In Shanksville, Pa., the zoning and permitting processes are
presumably less arthritic than in Lower Manhattan, but the Flight 93
memorial has still not been completed. There were objections to the
proposed “Crescent of Embrace” on the grounds that it looked like an
Islamic crescent pointing towards Mecca. The defense of its designers
was that, au contraire, it’s just the usual
touchy-feely huggy-weepy pansy-wimpy multiculti effete healing diversity
mush. It doesn’t really matter which of these interpretations is
correct, since neither of them has anything to do with what the
passengers of Flight 93 actually did a decade ago. 9/11 was both Pearl
Harbor and the Doolittle Raid rolled into one, and the fourth flight was
the only good news of the day, when citizen volunteers formed
themselves into an ad hoc militia and denied Osama bin Laden what might
have been his most spectacular victory. A few brave individuals figured
out what was going on and pushed back within half an hour. But we can’t
memorialize their sacrifice within a decade. And when the architect gets
the memorial brief, he naturally assumes that there’s been a typing
error and that “Let’s roll!” should really be “Let’s roll over!”

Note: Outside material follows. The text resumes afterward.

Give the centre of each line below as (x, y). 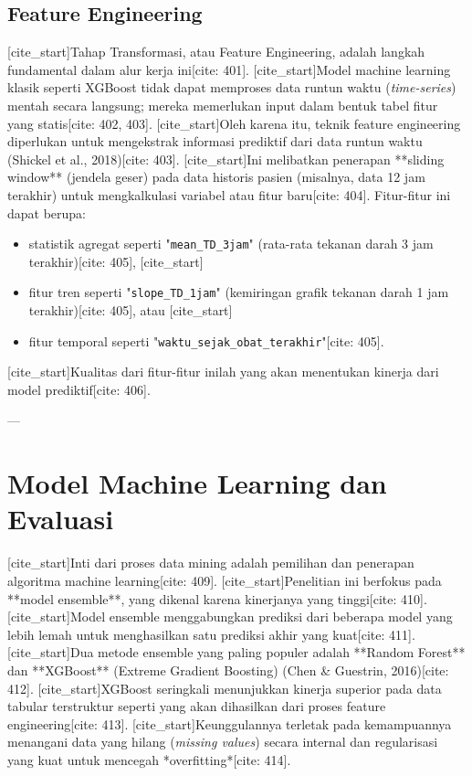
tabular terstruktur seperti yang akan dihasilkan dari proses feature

And so we commemorate an act of war as a “tragic event,” and we
retreat to equivocation, cultural self-loathing, and utterly fraudulent
misrepresentation about the events of the day. In the weeks after 9/11,
Americans were enjoined to ask, “Why do they hate us?” A better question
is: “Why do they despise us?” And the quickest way to figure out the
answer is to visit the Peace Quilt and the Wish Tree, the Crescent of
Embrace and the Hole of Bureaucratic Inertia.
— Mark Steyn, a National Review columnist, is the author of After America: Get Ready for Armageddon. © 2011 Mark Steyn.